A new study has suggested that vitamin D supplements may lower the risk of serious cardiovascular events such as heart attacks in older adults.
Cardiovascular disease is one of the main causes of death globally.
While the functions of vitamin D include the protection of bones and muscles, research into its effects on heart and circulatory health has been less conclusive.
In the study, published in the peer-reviewed journal The BMJ on June 28, experts at the QIMR Berghofer medical research institute in Queensland suggest that taking vitamin D in your 60s could reduce the chances of a heart attack.
The trial — said to be the largest of its kind — involved 21,315 Australians, aged between 60-84.
About half of the group took 60,000 IUs of vitamin D each month in supplement form, while the other half received a placebo orally for up to five years.
Researchers examined data on cardiovascular events, including heart attacks, strokes, and coronary revascularisation.
During the trial — which was monitored between 2014 and 2020 — 1,336 people experienced a major cardiovascular event; with 6.6 per cent in the placebo group and 6 per cent in the vitamin D group.

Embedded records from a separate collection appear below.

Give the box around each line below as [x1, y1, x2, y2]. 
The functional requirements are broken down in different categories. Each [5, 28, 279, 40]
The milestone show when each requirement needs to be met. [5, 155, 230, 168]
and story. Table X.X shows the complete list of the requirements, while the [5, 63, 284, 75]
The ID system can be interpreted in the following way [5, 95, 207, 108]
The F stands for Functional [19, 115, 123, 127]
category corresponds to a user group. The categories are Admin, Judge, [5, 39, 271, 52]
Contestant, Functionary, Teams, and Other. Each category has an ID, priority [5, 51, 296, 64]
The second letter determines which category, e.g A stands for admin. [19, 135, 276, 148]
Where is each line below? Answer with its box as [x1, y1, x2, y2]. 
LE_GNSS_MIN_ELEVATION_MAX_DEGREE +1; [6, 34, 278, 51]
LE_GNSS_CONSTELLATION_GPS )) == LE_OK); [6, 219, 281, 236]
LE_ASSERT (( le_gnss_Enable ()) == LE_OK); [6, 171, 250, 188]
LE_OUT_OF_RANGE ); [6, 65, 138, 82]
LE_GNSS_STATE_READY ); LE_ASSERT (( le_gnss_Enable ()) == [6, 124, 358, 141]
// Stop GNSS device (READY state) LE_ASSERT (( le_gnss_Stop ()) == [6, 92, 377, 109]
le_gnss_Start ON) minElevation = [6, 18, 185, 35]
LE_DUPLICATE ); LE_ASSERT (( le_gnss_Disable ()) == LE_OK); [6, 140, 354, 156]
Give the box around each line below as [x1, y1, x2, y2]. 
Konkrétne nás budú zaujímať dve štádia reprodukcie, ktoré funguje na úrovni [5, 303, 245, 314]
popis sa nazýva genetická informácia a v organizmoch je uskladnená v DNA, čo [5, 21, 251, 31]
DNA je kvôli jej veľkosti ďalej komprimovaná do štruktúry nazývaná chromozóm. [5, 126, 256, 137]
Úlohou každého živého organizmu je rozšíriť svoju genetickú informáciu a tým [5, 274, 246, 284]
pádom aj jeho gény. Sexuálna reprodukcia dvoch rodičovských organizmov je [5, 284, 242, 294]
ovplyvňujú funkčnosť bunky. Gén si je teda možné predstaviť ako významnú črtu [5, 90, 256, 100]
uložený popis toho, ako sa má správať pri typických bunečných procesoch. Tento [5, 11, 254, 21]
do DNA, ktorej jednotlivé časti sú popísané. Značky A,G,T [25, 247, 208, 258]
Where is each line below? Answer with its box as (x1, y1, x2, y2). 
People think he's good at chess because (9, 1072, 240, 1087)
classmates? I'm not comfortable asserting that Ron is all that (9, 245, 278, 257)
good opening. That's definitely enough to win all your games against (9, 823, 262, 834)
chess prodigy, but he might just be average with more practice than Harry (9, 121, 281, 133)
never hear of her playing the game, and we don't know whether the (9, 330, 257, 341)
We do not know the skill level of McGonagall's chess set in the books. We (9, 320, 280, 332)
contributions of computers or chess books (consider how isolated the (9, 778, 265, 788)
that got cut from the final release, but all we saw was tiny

The researchers discovered that the rate of major cardiovascular events was 9 per cent lower in the vitamin D group compared with the placebo group — equivalent to 5.8 fewer events per 1,000 participants.
The rate of heart attack was 19% lower in the vitamin D group while there was no difference in stroke risk between the two groups.
Overall, the researchers calculate that 172 people would need to take monthly vitamin D supplements to prevent one major cardiovascular event.
The experts suggest the figure could improve if it was applied to other populations, such as people who are vitamin D deficient.
They also suggest more trials are needed to “evaluate the role of vitamin D supplementation, particularly in people taking drugs for prevention or treatment of cardiovascular disease”.
“These findings indicate that vitamin D supplementation might reduce the incidence of major cardiovascular events,” the authors wrote.
“The effect was stronger in people who were taking medications to treat cardiovascular conditions such as high blood pressure or high cholesterol.
“People who are not vitamin D deficient should be aware that the evidence that more vitamin D is beneficial for heart health benefits is suggestive but not conclusive.
“These findings could prompt further evaluation of the role of vitamin D supplementation, particularly in people taking drugs for prevention or treatment of cardiovascular disease.”
Vitamin D is a type of vitamin that the human body gets from both diets and produces when exposed to sunlight.
It helps regulate the amount of calcium and phosphate in the body, which are nutrients needed to keep bones, teeth, and muscles healthy.